◆ **TASK PROMPT**:
Among the lines listed below, count those that include the string "interest", and state only the count.

Saved data entries
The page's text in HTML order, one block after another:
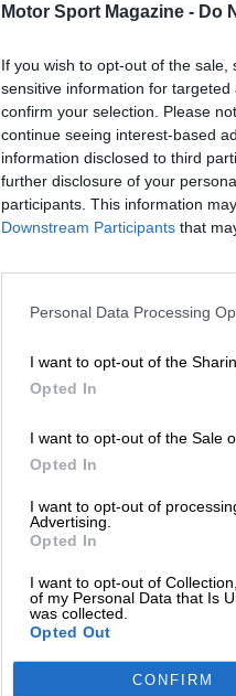
Motor Sport Magazine - Do
If you wish to opt-out of the
sensitive information for
confirm your selection. Please
continue seeing interest-based
information disclosed to third
further disclosure of your
participants. This information
Downstream Participants that
Personal Data Processing
I want to opt-out of the
Opted In
I want to opt-out of the Sale
Opted In
I want to opt-out of
Advertising.
Opted In
I want to opt-out of
of my Personal Data that Is
was collected.
Opted Out
CONFIRM
1992 Detroit Grand
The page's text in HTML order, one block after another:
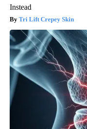
Instead
Tri Lift Crepey Skin
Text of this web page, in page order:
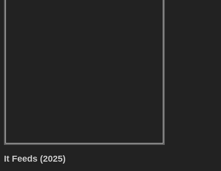
It Feeds (2025)
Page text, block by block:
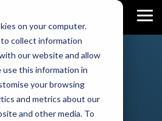
on your computer.
collect information
our website and allow
use this information in
your browsing
and metrics about our
and other media. To
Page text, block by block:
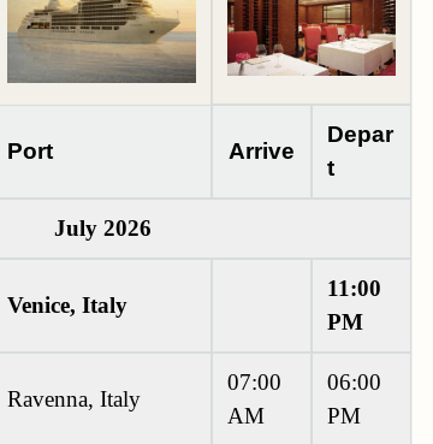
Port Arrive
Depar
t
July 2026
Venice, Italy
11:00
PM
Ravenna, Italy
07:00
AM
06:00
PM
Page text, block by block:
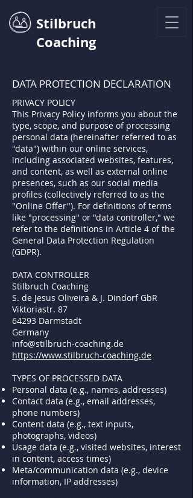
Stilbruch
Coaching
DATA PROTECTION DECLARATION
PRIVACY POLICY
This Privacy Policy informs you about the
type, scope, and purpose of processing
personal data (hereinafter referred to as
"data") within our online services,
including associated websites, features,
and content, as well as external online
presences, such as our social media
profiles (collectively referred to as the
"Online Offer"). For definitions of terms
like "processing" or "data controller," we
refer to the definitions in Article 4 of the
General Data Protection Regulation
(GDPR).
DATA CONTROLLER
Stilbruch Coaching
S. de Jesus Oliveira & J. Dindorf GbR
Viktoriastr. 87
64293 Darmstadt
Germany
info@stilbruch-coaching.de
https://www.stilbruch-coaching.de
TYPES OF PROCESSED DATA
Personal data (e.g., names, addresses)
Contact data (e.g., email addresses,
phone numbers)
Content data (e.g., text inputs,
photographs, videos)
Usage data (e.g., visited websites, interest
in content, access times)
Meta/communication data (e.g., device
information, IP addresses)
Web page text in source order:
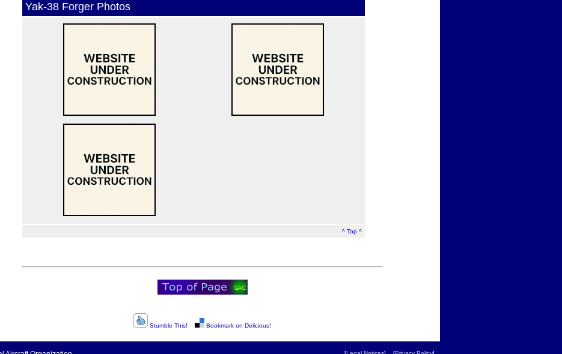
Yak-38 Forger Photos
^ Top ^
Stumble This! Bookmark on Delicious!
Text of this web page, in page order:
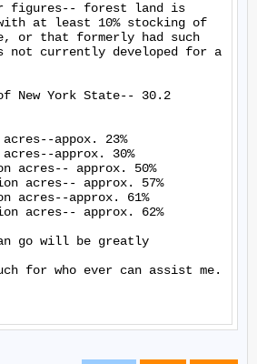
figures-- forest land is
at least 10% stocking of
or that formerly had such
not currently developed for a
New York State-- 30.2
appox. 23%
approx. 30%
acres-- approx. 50%
acres-- approx. 57%
acres--approx. 61%
acres-- approx. 62%
go will be greatly
for who ever can assist me.

◆ **COMPLETED EXERCISE**:
2